There are magnificent twin minarets inside the masjid that stretch upto the spherical domes above the balconies. These minarets have been ornamented with a graceful assembly of a large number of pigeonholes. A few years back, a delicate pattern, previously concealed under successive layers of white paint, was discovered inside the Jumma Masjid of Bangalore. The festive season sees the minars as well as the entire edifice of the masjid getting beautifully decorated with lights, adding to its beauty.
St. Mary's Basilica
St. Mary's Basilica is situated opposite the Russel Market Square in Shivajinagar, Bangalore. Initially, the basilica was built as a small chapel by Abbe Dubois, in the year 1818. However, later, Reverend L.E. Kleiner got it converted into an ornate Gothic style church. In 1882, St. Mary's Basilica was adorned with a large number of stained glass windows, imported from Paris. However, during World War II, these windows were removed and then again restored in the year 1947, the year of India's independence.

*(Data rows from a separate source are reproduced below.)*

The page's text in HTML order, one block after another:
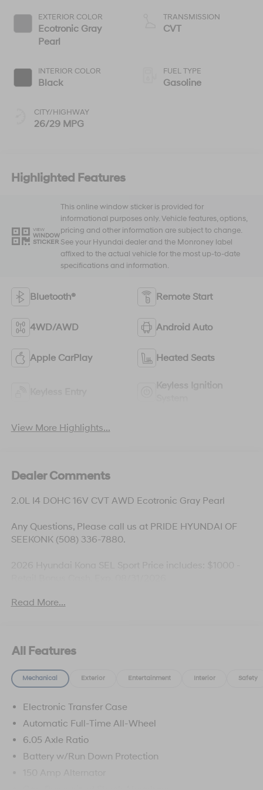
EXTERIOR COLOR
Ecotronic Gray
Pearl
INTERIOR COLOR
Black
CITY/HIGHWAY
26/29 MPG
TRANSMISSION
CVT
FUEL TYPE
Gasoline
Highlighted Features
VIEW
WINDOW
STICKER
This online window sticker is provided for
informational purposes only. Vehicle features, options,
pricing and other information are subject to change.
See your Hyundai dealer and the Monroney label
affixed to the actual vehicle for the most up-to-date
specifications and information.
Bluetooth® Remote Start
4WD/AWD Android Auto
Apple CarPlay Heated Seats
Keyless Ignition
View More Highlights...
Dealer Comments
2.0L I4 DOHC 16V CVT AWD Ecotronic Gray Pearl
Any Questions, Please call us at PRIDE HYUNDAI OF
SEEKONK (508) 336-7880.
Read More...
All Features
Mechanical Exterior Entertainment Interior Safety
Electronic Transfer Case
Automatic Full-Time All-Wheel
6.05 Axle Ratio
Battery w/Run Down Protection
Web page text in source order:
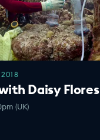
Daisy Flores
(UK)

The Basilica has an imposing tower and gothic-style pointed arches. It was only in 1973 that Saint Marys Church of Bangalore was given the status of a Basilica, making it the sixth Basilica in India. The status was awarded through a Papal order by Pope John Paul VI. One of the major attractions of this basilica is the St Mary's Feast, held every year in the month of September. Devotees from far and wide come to Bangalore in September to attend this grand feast.

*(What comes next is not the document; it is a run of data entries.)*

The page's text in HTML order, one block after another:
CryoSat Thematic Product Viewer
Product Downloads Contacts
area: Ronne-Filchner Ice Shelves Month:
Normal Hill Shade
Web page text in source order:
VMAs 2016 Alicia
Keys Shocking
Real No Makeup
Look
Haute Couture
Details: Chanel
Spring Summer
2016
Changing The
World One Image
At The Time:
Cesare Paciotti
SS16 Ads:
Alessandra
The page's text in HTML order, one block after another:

Near the Ulsoor Lake stands the elegant and white Sikh Gurudwara. Opened on 13 April 1946, it is the main Sikh temple in Bangalore. Having been renovated recently, the temple looks resplendent with marble floors.

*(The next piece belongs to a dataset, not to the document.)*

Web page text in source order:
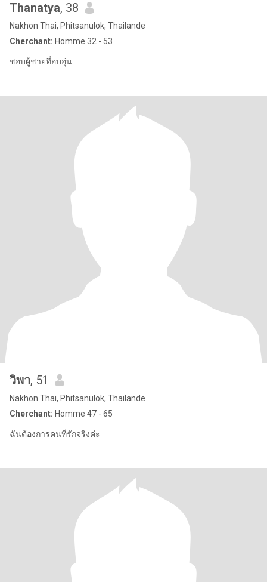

The Sikhs have a unique belief: all human beings are one. Devotees from all religions and communities are welcome to the temple. The prayer hall is large and well-ventilated. It can accommodate about 500 devotees at a time. Special prayers are offered every Sunday and the temple wears a colourful look.
Nearly a thousand people from all religions come here to worship. Bhajans and kirtanas are sung in praise of Guru Nanak and Guru Granth Sahib. After this, meals (vegetables, dal, chapatis and payasam) are served to all. There is a school, a medical centre and a function hall in the premises. The temple also provides accommodation (a day's stay) to the tourists. The Sri Guru Singh Sabha manages the affairs of the temple, but it is the devotees who sponsor free medical consultancy and Sunday meals.
This place is unlike anything in the city, and reflects oriental charm and spiritual ambiance. The intention of this society is to teach, and spread the wisdom of Lord Buddha. The Buddhist Temple is magnificent with daunting Gopuras. The main hall can accommodate about 800 people and functions like discourses and mediation sessions are held here. There is a community hall where social functions, artistic, cultural shows, seminars and study activities are held.
This temple is an exact replica of the Buddhagaya Temple, and what takes the breath away is the architecture, beautiful murals and awesome statues in the shrine. There is a huge Bodhi tree, and is a sapling of the original tree was Buddha used to mediate. You can feel a great spiritual serenity here, and is an ideal place to meditate, and recharge your chakras. Every Sunday there are discourses, and is an edifying experience. The senior monks speak on subjects ranging from Suttas, meditation, Karma, death and rebirth.